Divol states that the company has “taken extensive remediation measures” to ensure it doesn’t happen again, including severing its relationship with the sub-CA that issued the suspect certificates.
Last week, a Symantec statement accused Chrome of picking on the company. “While all major CAs have experienced SSL/TLS certificate mis-issuance events, Google has singled out the Symantec Certificate Authority in its proposal.”
Members of the Chrome team did not respond to requests for comment. Their proposal was published under Chrome’s “Blink” process for code changes, designed to put proposed alterations out for comment by the wider user/developer community. This means that in theory, once three or more of the seven engineers working on the issue agree, the changes will be implemented.
The proposal calls for successive releases of Chrome over the rest of the year to progressively reduce the amount of time for which existing Symantec certificates can be trusted — in an effort to force the company to re-issue all of the millions of certificates it currently provides for its customers.
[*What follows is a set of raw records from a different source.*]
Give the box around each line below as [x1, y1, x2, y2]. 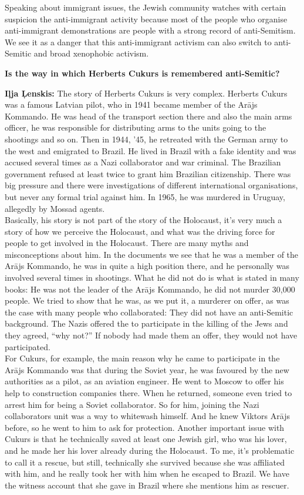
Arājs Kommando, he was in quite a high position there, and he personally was [5, 260, 290, 272]
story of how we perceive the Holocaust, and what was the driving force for [5, 225, 275, 237]
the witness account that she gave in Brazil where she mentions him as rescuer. [5, 479, 289, 491]
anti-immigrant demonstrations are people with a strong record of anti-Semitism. [5, 24, 296, 36]
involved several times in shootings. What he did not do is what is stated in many [5, 271, 299, 284]
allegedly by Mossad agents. [5, 202, 105, 214]
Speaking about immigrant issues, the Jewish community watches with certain [5, 1, 286, 13]
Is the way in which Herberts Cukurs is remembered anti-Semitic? [5, 67, 280, 79]
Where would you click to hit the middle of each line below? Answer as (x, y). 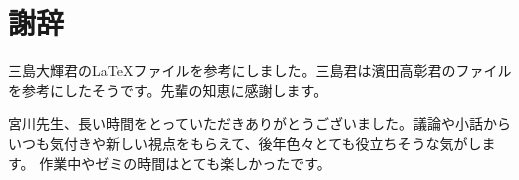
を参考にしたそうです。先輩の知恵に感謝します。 (168, 89)
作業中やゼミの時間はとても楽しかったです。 (185, 162)
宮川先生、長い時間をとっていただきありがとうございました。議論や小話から (259, 123)
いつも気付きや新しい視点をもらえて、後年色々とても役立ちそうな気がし (245, 142)
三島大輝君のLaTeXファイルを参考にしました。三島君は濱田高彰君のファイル (260, 70)
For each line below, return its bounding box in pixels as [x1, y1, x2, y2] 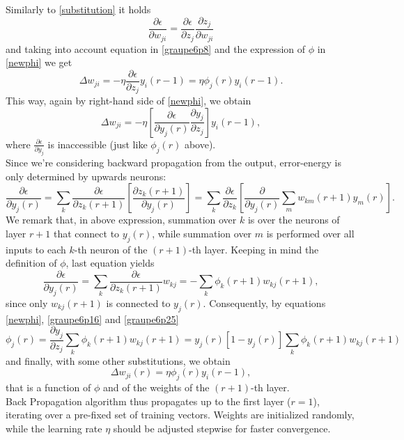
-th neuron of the [74, 242, 148, 256]
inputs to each [6, 242, 66, 256]
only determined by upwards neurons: [6, 168, 166, 183]
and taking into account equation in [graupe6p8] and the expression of [6, 41, 306, 56]
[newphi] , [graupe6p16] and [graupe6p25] [6, 311, 179, 326]
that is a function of [6, 380, 91, 395]
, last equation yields [65, 256, 155, 270]
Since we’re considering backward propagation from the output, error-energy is [6, 155, 341, 170]
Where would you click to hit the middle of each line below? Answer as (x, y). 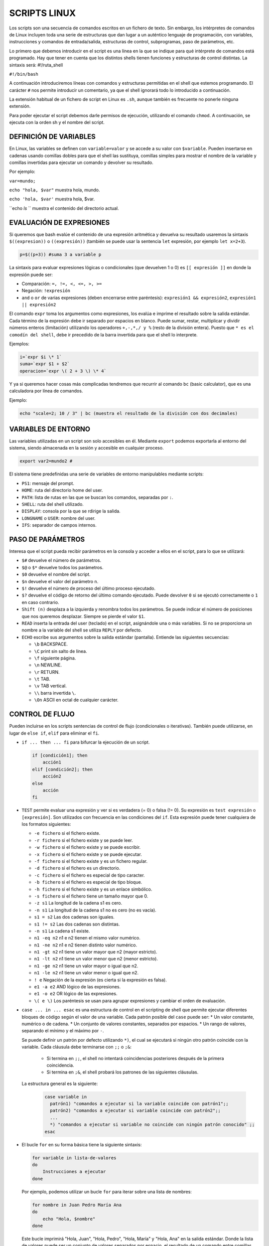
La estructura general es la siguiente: (60, 1084)
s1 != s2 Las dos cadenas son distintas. (77, 924)
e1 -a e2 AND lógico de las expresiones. (77, 987)
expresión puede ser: (31, 275)
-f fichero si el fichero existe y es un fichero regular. (91, 861)
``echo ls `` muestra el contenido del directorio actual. (64, 208)
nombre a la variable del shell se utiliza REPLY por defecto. (82, 630)
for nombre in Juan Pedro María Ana (77, 1205)
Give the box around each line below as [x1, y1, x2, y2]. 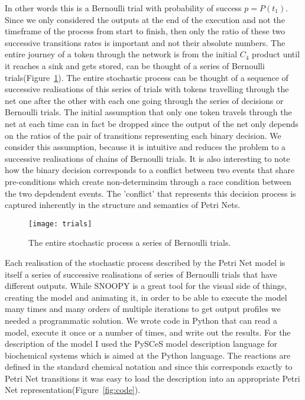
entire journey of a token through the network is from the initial [5, 48, 238, 60]
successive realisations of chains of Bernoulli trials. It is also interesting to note [5, 152, 290, 164]
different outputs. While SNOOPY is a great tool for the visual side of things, [5, 279, 287, 292]
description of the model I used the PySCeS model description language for [5, 337, 278, 350]
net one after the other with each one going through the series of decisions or [5, 94, 284, 106]
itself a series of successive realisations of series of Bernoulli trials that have [5, 268, 277, 280]
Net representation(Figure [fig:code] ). [5, 383, 141, 396]
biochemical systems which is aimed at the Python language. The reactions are [5, 349, 291, 361]

By the first release next year, Symantec certificates would be recognized for a maximum of nine months.
But starting in September, any Symantec certificate issued with a validity of more than nine months would not be trusted at all.
And, most importantly, the proposal would strip all Symantec certificates right away of their “Extended Validation” status, for at least a year. “We no longer have the confidence necessary in order to grant Symantec-issued certificates the ‘Extended Validation’ status,” wrote Chrome engineer Ryan Sleevi in the proposal.
EV status was designed to be the gold standard for internet encryption, explained Craig Spiezle, president of the Online Trust Alliance and who helped develop the EV standard a decade ago at Microsoft.
EV “promises the site visitor a higher level of confidence about who they are interacting with,” he told CyberScoop, adding that his own organization had to provide a copy of its business license and a letter from lawyers or auditors confirming their address.
“There’s lot of work involved” in getting an EV certificate, and they can cost anything from $200-$1000 per website per year, Michael Fowler, president of the Comodo CA told CyberScoop.
He called the Chrome plan “A very strong approach,” but added he did not expect the browser to suffer the fallout from broken user experiences.
“The users will not see it as a Chrome problem,” he said. “They will see a problem with the site … They don’t know that Symantec is the CA. They don’t know what a CA is. All they will see is a problem with the site.”
“If Google thought they’d be blamed, they wouldn’t be doing it this way,” added Nick France, the technical security officer at Comodo.
Comodo is offering to replace Symantec certificates free of charge.
“This is going to be a long and very difficult process for Symantec,” said Fowler.